Give back exactly the lines of the material below, starting with the line with "Portland Photo Booth Pride" and going on through the line with "New Orleans Photo Booth".

*-*-*

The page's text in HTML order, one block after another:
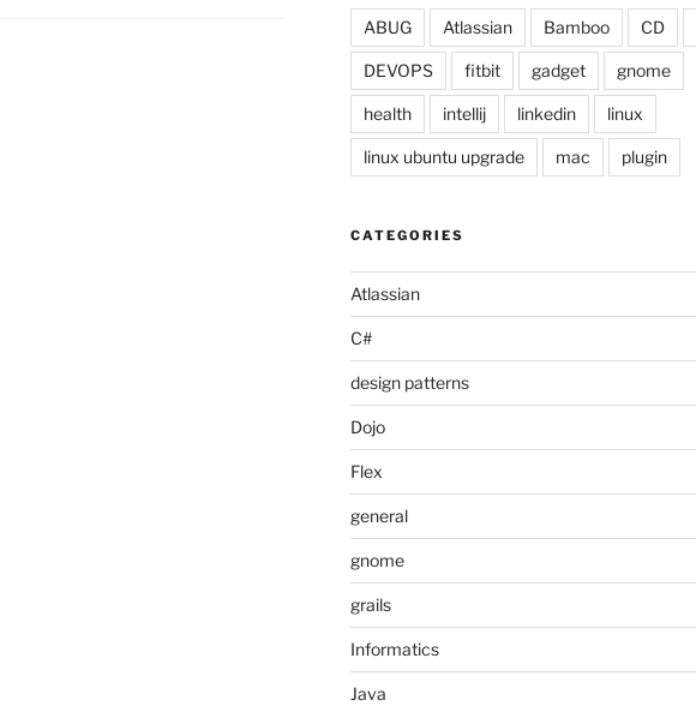
ABUG Atlassian Bamboo CD
DEVOPS fitbit gadget gnome
health intellij linkedin linux
linux ubuntu upgrade mac plugin
CATEGORIES
Atlassian
C#
design patterns
Dojo
Flex
general
gnome
grails
Informatics
Java
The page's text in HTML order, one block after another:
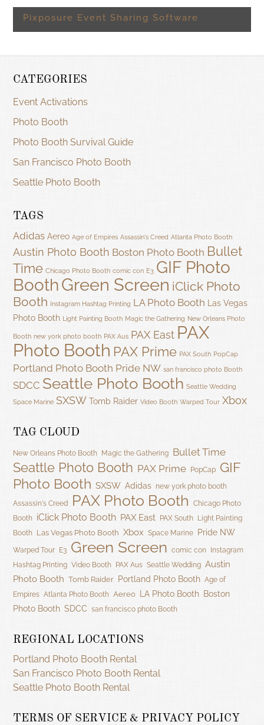
Pixposure Event Sharing Software
CATEGORIES
Event Activations
Photo Booth
Photo Booth Survival Guide
San Francisco Photo Booth
Seattle Photo Booth
TAGS
Adidas Aereo Age of Empires Assassin's Creed Atlanta Photo Booth
Austin Photo Booth Boston Photo Booth Bullet
Time Chicago Photo Booth comic con E3 GIF Photo
BoothGreen Screen iClick Photo
Booth
Instagram Hashtag Printing LA Photo Booth Las Vegas
Photo Booth
Light Painting Booth Magic the Gathering New Orleans Photo
Booth new york photo booth PAX Aus PAX East PAX
Photo Booth PAX Prime PAX South PopCap
Portland Photo Booth Pride NW san francisco photo Booth
SDCC Seattle Photo Booth Seattle Wedding
Space Marine SXSW Tomb Raider Video Booth Warped Tour Xbox
TAG CLOUD
New Orleans Photo Booth Magic the Gathering Bullet Time
Seattle Photo Booth PAX Prime PopCap GIF
Photo Booth SXSW Adidas new york photo booth
Assassin's Creed PAX Photo Booth
Chicago Photo
Booth iClick Photo Booth PAX East PAX South
Light Painting
Booth Las Vegas Photo Booth Xbox Space Marine Pride NW
Warped Tour E3 Green Screen comic con
Instagram
Hashtag Printing Video Booth PAX Aus Seattle Wedding Austin
Photo Booth Tomb Raider Portland Photo Booth Age of
Empires Atlanta Photo Booth Aereo LA Photo Booth Boston
Photo Booth SDCC san francisco photo Booth
REGIONAL LOCATIONS
Portland Photo Booth Rental
San Francisco Photo Booth Rental
Seattle Photo Booth Rental
TERMS OF SERVICE & PRIVACY POLICY
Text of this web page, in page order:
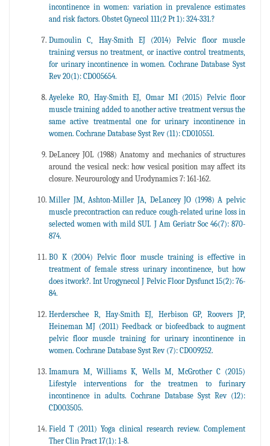
incontinence in women: variation in prevalence estimates
and risk factors. Obstet Gynecol 111(2 Pt 1): 324-331.?
Dumoulin C, Hay-Smith EJ (2014) Pelvic floor muscle
training versus no treatment, or inactive control treatments,
for urinary incontinence in women. Cochrane Database Syst
Rev 20(1): CD005654.
Ayeleke RO, Hay-Smith EJ, Omar MI (2015) Pelvic floor
muscle training added to another active treatment versus the
same active treatmental one for urinary incontinence in
women. Cochrane Database Syst Rev (11): CD010551.
DeLancey JOL (1988) Anatomy and mechanics of structures
around the vesical neck: how vesical position may affect its
closure. Neurourology and Urodynamics 7: 161-162.
Miller JM, Ashton-Miller JA, DeLancey JO (1998) A pelvic
muscle precontraction can reduce cough-related urine loss in
selected women with mild SUI. J Am Geriatr Soc 46(7): 870-
874.
B0 K (2004) Pelvic floor muscle training is effective in
treatment of female stress urinary incontinence, but how
does itwork?. Int Urogynecol J Pelvic Floor Dysfunct 15(2): 76-
84.
Herderschee R, Hay-Smith EJ, Herbison GP, Roovers JP,
Heineman MJ (2011) Feedback or biofeedback to augment
pelvic floor muscle training for urinary incontinence in
women. Cochrane Database Syst Rev (7): CD009252.
Imamura M, Williams K, Wells M, McGrother C (2015)
Lifestyle interventions for the treatmen to furinary
incontinence in adults. Cochrane Database Syst Rev (12):
CD003505.
Field T (2011) Yoga clinical research review. Complement
Ther Clin Pract 17(1): 1-8.
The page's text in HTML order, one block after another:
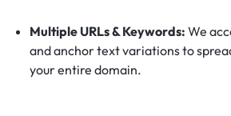
Multiple URLs & Keywords: We
and anchor text variations to
your entire domain.
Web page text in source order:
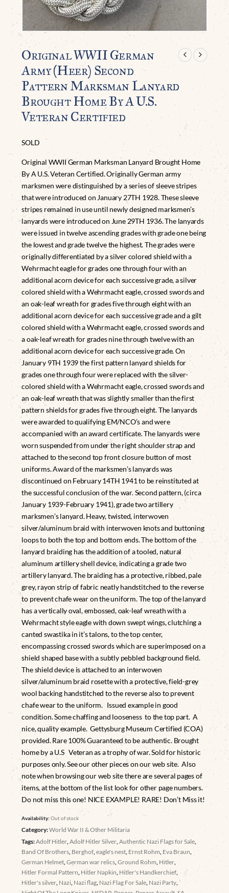
Original WWII German
Army (Heer) Second
Pattern Marksman Lanyard
Brought Home By A U.S.
Veteran Certified
SOLD
Original WWII German Marksman Lanyard Brought Home
By A U.S. Veteran Certified. Originally German army
marksmen were distinguished by a series of sleeve stripes
that were introduced on January 27TH 1928. These sleeve
stripes remained in use until newly designed marksmen’s
lanyards were introduced on June 29TH 1936. The lanyards
were issued in twelve ascending grades with grade one being
the lowest and grade twelve the highest. The grades were
originally differentiated by a silver colored shield with a
Wehrmacht eagle for grades one through four with an
additional acorn device for each successive grade, a silver
colored shield with a Wehrmacht eagle, crossed swords and
an oak-leaf wreath for grades five through eight with an
additional acorn device for each successive grade and a gilt
colored shield with a Wehrmacht eagle, crossed swords and
a oak-leaf wreath for grades nine through twelve with an
additional acorn device for each successive grade. On
January 9TH 1939 the first pattern lanyard shields for
grades one through four were replaced with the silver-
colored shield with a Wehrmacht eagle, crossed swords and
an oak-leaf wreath that was slightly smaller than the first
pattern shields for grades five through eight. The lanyards
were awarded to qualifying EM/NCO’s and were
accompanied with an award certificate. The lanyards were
worn suspended from under the right shoulder strap and
attached to the second top front closure button of most
uniforms. Award of the marksmen’s lanyards was
discontinued on February 14TH 1941 to be reinstituted at
the successful conclusion of the war. Second pattern, (circa
January 1939-February 1941), grade two artillery
marksmen’s lanyard. Heavy, twisted, interwoven
silver/aluminum braid with interwoven knots and buttoning
loops to both the top and bottom ends. The bottom of the
lanyard braiding has the addition of a tooled, natural
aluminum artillery shell device, indicating a grade two
artillery lanyard. The braiding has a protective, ribbed, pale
grey, rayon strip of fabric neatly handstitched to the reverse
to prevent chafe wear on the uniform. The top of the lanyard
has a vertically oval, embossed, oak-leaf wreath with a
Wehrmacht style eagle with down swept wings, clutching a
canted swastika in it’s talons, to the top center,
encompassing crossed swords which are superimposed on a
shield shaped base with a subtly pebbled background field.
The shield device is attached to an interwoven
silver/aluminum braid rosette with a protective, field-grey
wool backing handstitched to the reverse also to prevent
chafe wear to the uniform. Issued example in good
condition. Some chaffing and looseness to the top part. A
nice, quality example. Gettysburg Museum Certified (COA)
provided. Rare 100% Guaranteed to be authentic. Brought
home by a U.S Veteran as a trophy of war. Sold for historic
purposes only. See our other pieces on our web site. Also
note when browsing our web site there are several pages of
items, at the bottom of the list look for other page numbers.
Do not miss this one! NICE EXAMPLE! RARE! Don’t Miss it!
Availability:Out of stock
Category:World War II & Other Militaria
Tags:Adolf Hitler ,Adolf Hitler Silver ,Authentic Nazi Flags for Sale
Band Of Brothers Berghof ,eagle's nest Ernst Rohm Eva Braun
German Helmet ,German war relics ,Ground Rohm Hitler
Hitler Formal Pattern Hitler Napkin Hitler's Handkerchief
Hitler's silver Nazi Nazi flag Nazi Flag For Sale Nazi Party
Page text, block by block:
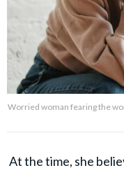
Worried woman fearing the
At the time, she
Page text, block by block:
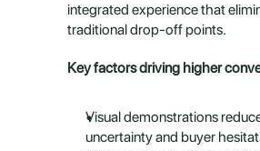
integrated experience that
traditional drop-off points.
Key factors driving higher
Visual demonstrations
uncertainty and buyer
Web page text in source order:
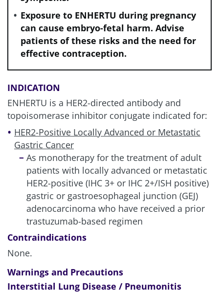
Exposure to ENHERTU during pregnancy
can cause embryo-fetal harm. Advise
patients of these risks and the need for
effective contraception.
INDICATION
ENHERTU is a HER2-directed antibody and
topoisomerase inhibitor conjugate indicated for:
HER2-Positive Locally Advanced or Metastatic
Gastric Cancer
As monotherapy for the treatment of adult
patients with locally advanced or metastatic
HER2-positive (IHC 3+ or IHC 2+/ISH positive)
gastric or gastroesophageal junction (GEJ)
adenocarcinoma who have received a prior
trastuzumab-based regimen
Contraindications
None.
Warnings and Precautions
Interstitial Lung Disease / Pneumonitis
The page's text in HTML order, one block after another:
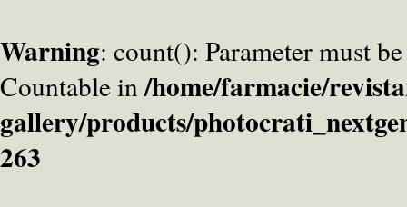
Warning: count(): Parameter must
Countable in/home/farmacie/
gallery/products/
263
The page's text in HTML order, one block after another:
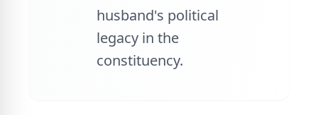
husband's political
legacy in the
constituency.

*-*-*

__Solution__
Portland Photo Booth Pride NW san francisco photo Booth
SDCC Seattle Photo Booth Seattle Wedding
Space Marine SXSW Tomb Raider Video Booth Warped Tour Xbox
TAG CLOUD
New Orleans Photo Booth Magic the Gathering Bullet Time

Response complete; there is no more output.